The Power of Powell
Federal Reserve Chairman Jerome Powell and the inclinations of the central bank remained the key debate last month as they attempt to lead the economy through a year of policy tightening to combat high inflation.
With the next Fed meeting now only a few weeks away, investors are eager for what’s to come. The mid-summer rally was largely predicated on rising expectations that the Fed may pause its rate hike campaign, alleviating markets from what has been steady, if not aggressive, policy pressures.
At their annual Jackson Hole summit last week, US equities fell sharply in response to Chairman Powell’s comments regarding the Fed’s mindset ahead of their next meeting. Powell implied a willingness to further raise interest rates and maintain them at elevated levels until they feel inflation is down to a comfortable level.

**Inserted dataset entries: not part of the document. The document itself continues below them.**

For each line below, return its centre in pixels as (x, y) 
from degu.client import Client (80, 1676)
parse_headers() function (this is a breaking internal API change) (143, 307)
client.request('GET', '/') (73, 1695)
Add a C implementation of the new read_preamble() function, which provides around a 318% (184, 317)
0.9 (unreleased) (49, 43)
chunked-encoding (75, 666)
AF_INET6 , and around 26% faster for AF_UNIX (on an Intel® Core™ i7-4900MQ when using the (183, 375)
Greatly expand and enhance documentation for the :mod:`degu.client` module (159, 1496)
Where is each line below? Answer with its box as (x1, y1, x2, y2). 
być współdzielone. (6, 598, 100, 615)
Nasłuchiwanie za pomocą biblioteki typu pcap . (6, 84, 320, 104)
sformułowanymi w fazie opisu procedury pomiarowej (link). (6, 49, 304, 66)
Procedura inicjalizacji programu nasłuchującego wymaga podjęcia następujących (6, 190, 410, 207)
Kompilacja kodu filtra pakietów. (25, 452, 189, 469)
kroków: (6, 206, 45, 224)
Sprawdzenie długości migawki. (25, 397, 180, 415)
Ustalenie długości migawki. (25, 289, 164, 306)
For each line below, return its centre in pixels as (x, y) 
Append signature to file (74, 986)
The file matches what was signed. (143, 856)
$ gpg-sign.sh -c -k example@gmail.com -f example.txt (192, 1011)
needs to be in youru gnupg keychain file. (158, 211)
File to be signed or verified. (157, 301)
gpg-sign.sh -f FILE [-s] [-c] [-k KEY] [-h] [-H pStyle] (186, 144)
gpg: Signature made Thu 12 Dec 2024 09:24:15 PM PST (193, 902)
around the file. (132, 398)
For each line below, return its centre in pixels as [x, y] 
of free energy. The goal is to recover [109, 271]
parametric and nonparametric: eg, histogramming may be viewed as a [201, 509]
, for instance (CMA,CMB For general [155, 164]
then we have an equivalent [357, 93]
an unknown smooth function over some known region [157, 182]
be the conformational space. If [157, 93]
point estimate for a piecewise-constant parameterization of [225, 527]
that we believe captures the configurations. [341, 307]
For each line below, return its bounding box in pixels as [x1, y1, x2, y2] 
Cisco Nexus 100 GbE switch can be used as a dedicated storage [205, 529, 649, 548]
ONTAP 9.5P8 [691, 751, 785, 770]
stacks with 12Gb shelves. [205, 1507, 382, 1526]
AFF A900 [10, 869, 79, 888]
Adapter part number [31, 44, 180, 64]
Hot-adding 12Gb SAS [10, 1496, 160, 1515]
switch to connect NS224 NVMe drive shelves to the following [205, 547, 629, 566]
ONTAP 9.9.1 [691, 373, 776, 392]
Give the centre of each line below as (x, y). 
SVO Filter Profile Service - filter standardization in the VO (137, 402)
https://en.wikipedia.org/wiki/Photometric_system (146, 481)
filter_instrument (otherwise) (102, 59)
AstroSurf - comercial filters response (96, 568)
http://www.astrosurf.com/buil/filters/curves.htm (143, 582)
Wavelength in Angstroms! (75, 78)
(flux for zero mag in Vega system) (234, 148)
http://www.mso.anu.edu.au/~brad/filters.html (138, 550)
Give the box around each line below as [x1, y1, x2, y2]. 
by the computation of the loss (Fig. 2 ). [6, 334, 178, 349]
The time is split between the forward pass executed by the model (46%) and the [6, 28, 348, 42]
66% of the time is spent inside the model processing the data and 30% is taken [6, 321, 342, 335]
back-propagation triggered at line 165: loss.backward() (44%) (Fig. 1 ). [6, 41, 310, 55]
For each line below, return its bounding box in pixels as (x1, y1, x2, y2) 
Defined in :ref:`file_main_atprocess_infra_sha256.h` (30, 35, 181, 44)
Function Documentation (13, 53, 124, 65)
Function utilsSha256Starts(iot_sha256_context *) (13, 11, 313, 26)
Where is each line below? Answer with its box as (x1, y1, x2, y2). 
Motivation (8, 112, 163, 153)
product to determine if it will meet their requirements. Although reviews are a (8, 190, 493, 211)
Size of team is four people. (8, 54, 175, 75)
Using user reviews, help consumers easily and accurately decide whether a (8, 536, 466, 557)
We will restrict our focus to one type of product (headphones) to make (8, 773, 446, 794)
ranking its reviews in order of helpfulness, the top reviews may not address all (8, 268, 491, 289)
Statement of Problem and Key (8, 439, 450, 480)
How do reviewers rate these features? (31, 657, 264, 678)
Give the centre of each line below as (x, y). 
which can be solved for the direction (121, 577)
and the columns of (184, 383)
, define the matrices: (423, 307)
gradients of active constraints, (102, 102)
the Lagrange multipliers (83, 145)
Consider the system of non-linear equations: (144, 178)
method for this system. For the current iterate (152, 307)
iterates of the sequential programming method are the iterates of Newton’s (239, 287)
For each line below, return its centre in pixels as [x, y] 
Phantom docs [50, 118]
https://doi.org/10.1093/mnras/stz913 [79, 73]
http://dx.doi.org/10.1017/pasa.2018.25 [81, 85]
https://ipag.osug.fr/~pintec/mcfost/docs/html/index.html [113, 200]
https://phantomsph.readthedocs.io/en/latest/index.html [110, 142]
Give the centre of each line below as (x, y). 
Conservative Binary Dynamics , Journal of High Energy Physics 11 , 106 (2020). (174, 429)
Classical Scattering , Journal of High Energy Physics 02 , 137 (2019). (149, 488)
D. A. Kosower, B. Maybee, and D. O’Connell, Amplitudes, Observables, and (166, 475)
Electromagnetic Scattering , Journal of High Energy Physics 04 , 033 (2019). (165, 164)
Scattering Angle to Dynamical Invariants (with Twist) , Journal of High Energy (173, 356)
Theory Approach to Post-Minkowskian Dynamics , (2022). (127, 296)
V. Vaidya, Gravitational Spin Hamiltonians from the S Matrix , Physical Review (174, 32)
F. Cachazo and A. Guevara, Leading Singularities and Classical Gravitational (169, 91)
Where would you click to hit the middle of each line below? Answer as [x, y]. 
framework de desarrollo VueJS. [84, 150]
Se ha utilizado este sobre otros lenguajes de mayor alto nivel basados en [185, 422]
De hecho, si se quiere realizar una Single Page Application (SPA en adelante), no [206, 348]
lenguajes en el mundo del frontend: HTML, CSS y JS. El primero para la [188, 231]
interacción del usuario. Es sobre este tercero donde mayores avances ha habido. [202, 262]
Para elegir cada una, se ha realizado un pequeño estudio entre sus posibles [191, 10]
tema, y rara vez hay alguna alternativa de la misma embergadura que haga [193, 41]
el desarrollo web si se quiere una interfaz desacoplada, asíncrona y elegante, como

With many expecting another significant, 0.75% rate hike in September, which would be third increase of that degree this year, markets sold off on fears for what it would mean for the economy. In fixed-income, the US 10-Year Treasury yield was more stubborn in reacting to the Fed’s discourse, holding well above the 3% level.
The debate over what the Fed will or won’t do next is the top issue driving shorter term movements in financial markets. The central bank is caught between two subpar choices.
Driving down inflation will likely require demand destruction that pushes the economy into recession. And while they are loath to cause a recession, they also must maintain their inflation fighting credibility.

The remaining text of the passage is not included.